- Task instructions -
Below are records to repeat exactly; do not include any pictures.

###

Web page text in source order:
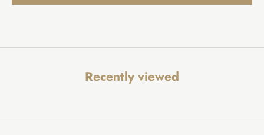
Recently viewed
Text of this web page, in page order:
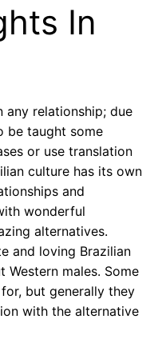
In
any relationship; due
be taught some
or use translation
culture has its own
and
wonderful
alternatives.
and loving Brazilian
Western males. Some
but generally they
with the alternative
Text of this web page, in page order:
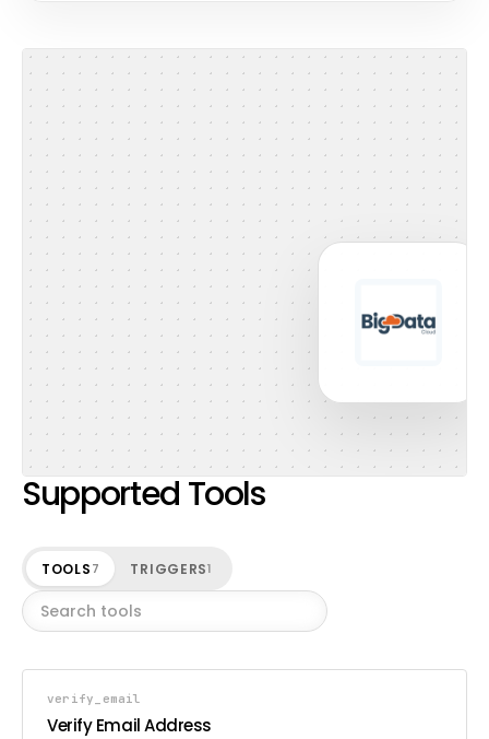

###

- Your response -
Web page text in source order:
Recently viewed
Text of this web page, in page order:
In
any relationship; due
be taught some
or use translation
culture has its own
and
wonderful
alternatives.
and loving Brazilian
Western males. Some
but generally they
with the alternative
Text of this web page, in page order:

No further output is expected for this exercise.